Der Uetlibergtunnel in Richtung Chur bleibt voraussichtlich bis 23 Uhr gesperrt.  Bild: KEYSTONE

Schwerer Unfall im Uetlibergtunnel – sieben Verletzte



Bei einem schweren Verkehrsunfall im Uetlibergtunnel bei Zürich sind sieben Menschen verletzt worden. Zwei Personen wurden mit schwersten Verletzungen ins Spital gebracht, darunter ein Kind.

Nach Angaben einer Sprecherin der Kantonspolizei Zürich wurden fünf weitere Personen bei dem Unfall am Sonntagabend mittelschwer verletzt. 

Den Unfall verursachte eine Frau, die kurz nach 18 Uhr in ihrem Auto mit deutlich überhöhter Geschwindigkeit in den Tunnel hineinfuhr. In der Folge kam es zu einer Auffahrkollision, in die insgesamt fünf Autos verwickelt wurden. Auch die Unfallverursacherin wurde mittelschwer verletzt.
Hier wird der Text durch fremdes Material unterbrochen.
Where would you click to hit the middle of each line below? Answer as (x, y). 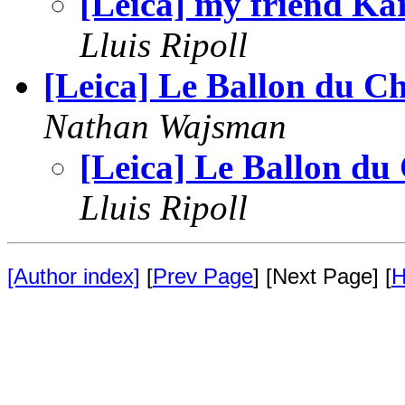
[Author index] (74, 276)
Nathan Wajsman (165, 126)
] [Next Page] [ (322, 276)
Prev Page (203, 276)
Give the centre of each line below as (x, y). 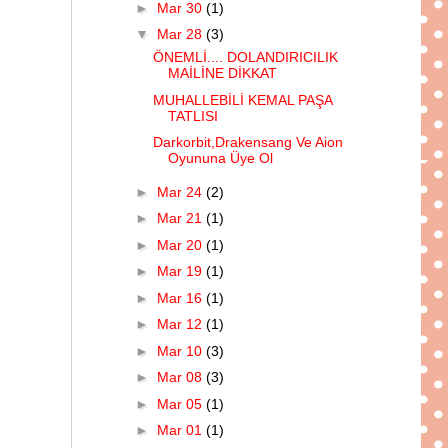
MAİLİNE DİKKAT (222, 73)
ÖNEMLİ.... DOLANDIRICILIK (245, 57)
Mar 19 (181, 271)
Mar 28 (181, 34)
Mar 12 (181, 324)
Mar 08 (181, 377)
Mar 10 (181, 350)
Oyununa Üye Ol (220, 158)
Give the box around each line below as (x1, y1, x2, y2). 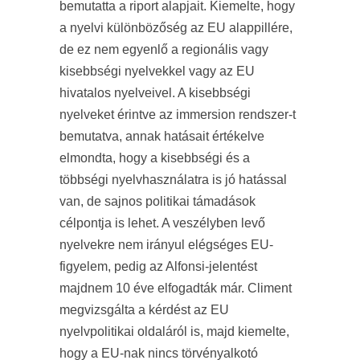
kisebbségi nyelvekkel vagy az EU (59, 64, 255, 78)
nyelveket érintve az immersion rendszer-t (59, 108, 296, 121)
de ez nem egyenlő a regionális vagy (59, 43, 268, 56)
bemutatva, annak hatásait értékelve (59, 129, 264, 143)
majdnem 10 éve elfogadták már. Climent (59, 281, 292, 295)
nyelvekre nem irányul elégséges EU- (59, 238, 273, 252)
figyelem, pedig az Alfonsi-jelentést (59, 260, 257, 273)
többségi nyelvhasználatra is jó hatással (59, 173, 287, 186)
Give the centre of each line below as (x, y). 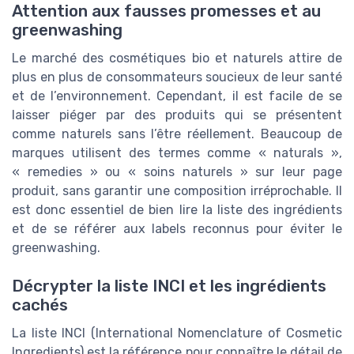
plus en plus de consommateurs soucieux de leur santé (177, 77)
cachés (40, 305)
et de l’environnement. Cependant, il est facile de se (177, 96)
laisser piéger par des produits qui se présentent (177, 115)
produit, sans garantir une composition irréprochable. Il (177, 190)
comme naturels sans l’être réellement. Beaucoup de (177, 134)
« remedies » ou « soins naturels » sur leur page (177, 171)
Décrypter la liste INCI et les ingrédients (169, 286)
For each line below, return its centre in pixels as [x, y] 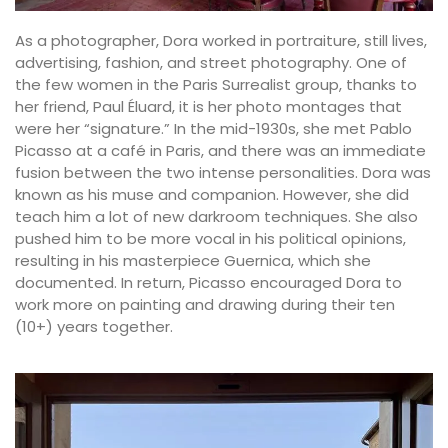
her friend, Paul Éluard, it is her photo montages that [208, 107]
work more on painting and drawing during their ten [205, 305]
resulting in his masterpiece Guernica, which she [193, 261]
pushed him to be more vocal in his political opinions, [210, 239]
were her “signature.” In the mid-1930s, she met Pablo [213, 129]
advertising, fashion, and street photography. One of [211, 63]
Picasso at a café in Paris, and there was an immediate [220, 151]
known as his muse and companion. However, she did [212, 195]
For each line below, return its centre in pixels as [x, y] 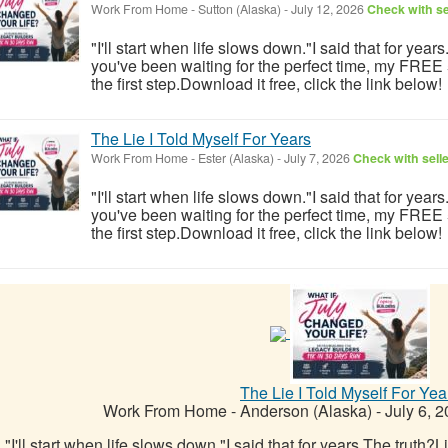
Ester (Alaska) [236, 157]
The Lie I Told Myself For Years [201, 138]
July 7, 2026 [317, 157]
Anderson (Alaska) [306, 410]
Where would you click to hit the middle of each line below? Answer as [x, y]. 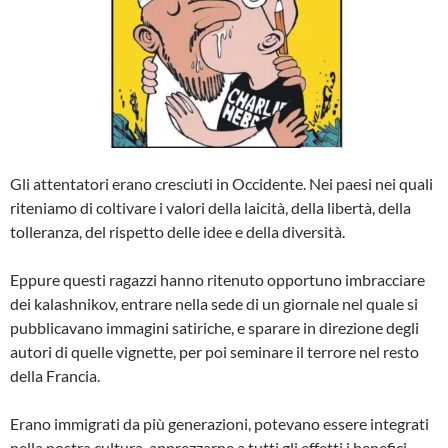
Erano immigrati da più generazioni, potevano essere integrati [219, 423]
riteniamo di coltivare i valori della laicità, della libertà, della [210, 207]
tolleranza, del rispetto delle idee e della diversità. [177, 231]
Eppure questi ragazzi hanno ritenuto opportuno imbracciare [217, 279]
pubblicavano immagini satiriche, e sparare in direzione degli [214, 327]
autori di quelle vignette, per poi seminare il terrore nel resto [214, 351]
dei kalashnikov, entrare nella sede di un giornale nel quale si [214, 303]
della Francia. [56, 375]
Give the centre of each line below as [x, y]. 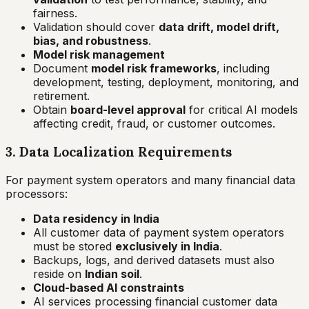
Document [62, 69]
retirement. [61, 96]
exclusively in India [167, 246]
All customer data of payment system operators [159, 232]
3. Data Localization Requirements [119, 151]
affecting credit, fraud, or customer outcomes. [154, 124]
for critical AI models [242, 110]
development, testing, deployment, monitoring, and [166, 82]
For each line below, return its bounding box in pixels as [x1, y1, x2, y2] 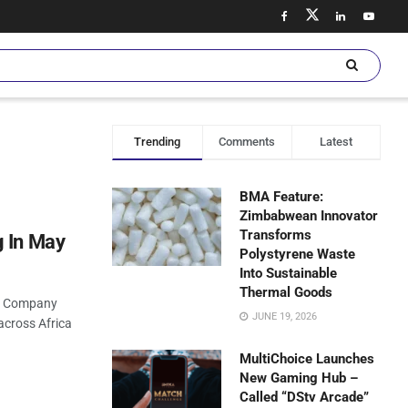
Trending [134, 135, 181, 148]
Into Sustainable [240, 265, 338, 281]
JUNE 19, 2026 [250, 311, 318, 322]
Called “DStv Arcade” [240, 389, 370, 405]
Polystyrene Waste [240, 246, 356, 262]
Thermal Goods [240, 284, 333, 301]
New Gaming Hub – [240, 370, 359, 386]
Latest [319, 135, 352, 148]
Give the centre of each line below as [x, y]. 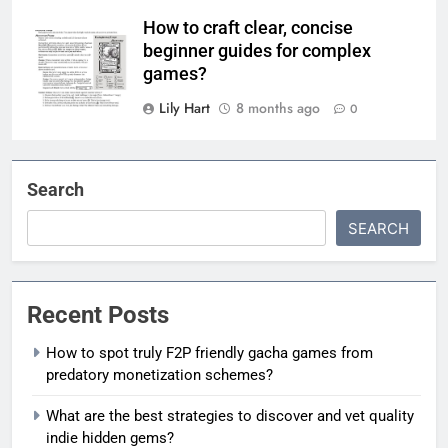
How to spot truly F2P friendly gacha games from [209, 353]
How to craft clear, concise [248, 28]
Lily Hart [184, 108]
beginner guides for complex [257, 51]
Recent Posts [98, 315]
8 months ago [278, 108]
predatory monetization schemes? [159, 375]
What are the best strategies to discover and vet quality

Polizei sowie mehrere Rettungsfahrzeuge waren vor Ort, wie der Verkehrsinformationsdienst Viasuisse mitteilte. Derzeit wird der Verkehr durch die Tunnelröhre in Richtung Basel geführt. Die Tunnelröhre in Richtung Chur bleibt laut Kantonspolizei Zürich voraussichtlich bis 23 Uhr gesperrt.
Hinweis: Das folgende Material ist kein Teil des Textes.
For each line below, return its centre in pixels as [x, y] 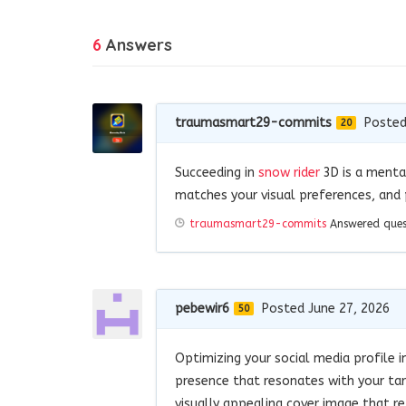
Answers [137, 44]
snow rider [289, 172]
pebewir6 [202, 308]
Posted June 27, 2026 [326, 308]
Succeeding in [217, 172]
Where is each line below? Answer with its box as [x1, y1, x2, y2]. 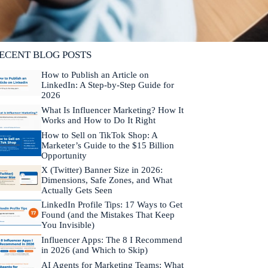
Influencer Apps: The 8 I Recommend [41, 235, 182, 245]
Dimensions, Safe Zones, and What [41, 175, 172, 185]
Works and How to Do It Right [41, 115, 156, 126]
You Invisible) [41, 220, 95, 230]
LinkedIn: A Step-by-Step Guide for [41, 80, 174, 90]
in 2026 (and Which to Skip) [41, 245, 148, 255]
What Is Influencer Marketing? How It [41, 105, 184, 115]
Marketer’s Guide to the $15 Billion [41, 141, 174, 151]
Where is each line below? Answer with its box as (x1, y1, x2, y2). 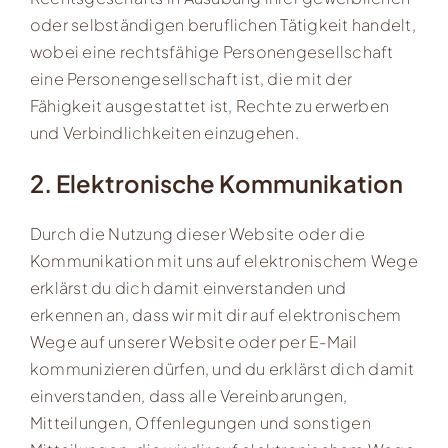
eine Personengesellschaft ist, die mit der (29, 67, 353, 89)
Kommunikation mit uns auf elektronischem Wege (29, 249, 418, 271)
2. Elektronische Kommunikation (29, 167, 403, 198)
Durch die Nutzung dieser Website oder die (29, 222, 365, 244)
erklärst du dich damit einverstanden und (29, 276, 347, 298)
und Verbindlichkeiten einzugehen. (29, 121, 299, 143)
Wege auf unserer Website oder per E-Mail (29, 330, 358, 352)
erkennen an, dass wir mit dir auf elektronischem (29, 303, 402, 325)
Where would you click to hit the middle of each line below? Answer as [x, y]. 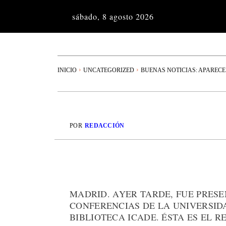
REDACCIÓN [104, 126]
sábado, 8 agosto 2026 [113, 16]
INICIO [67, 70]
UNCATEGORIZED [109, 70]

Viel Geduld beweisen mussten laut Viasuisse am Sonntagnachmittag auch Autofahrer in der Region Bern-Solothurn. Zwei Auffahrunfälle mit je vier involvierten Fahrzeugen führten zwischen Kriegstetten SO und Wangen an der Aare BE zu rund zehn Kilometern Stau. Der Zeitverlust betrug zeitweise bis zu 50 Minuten. (sda)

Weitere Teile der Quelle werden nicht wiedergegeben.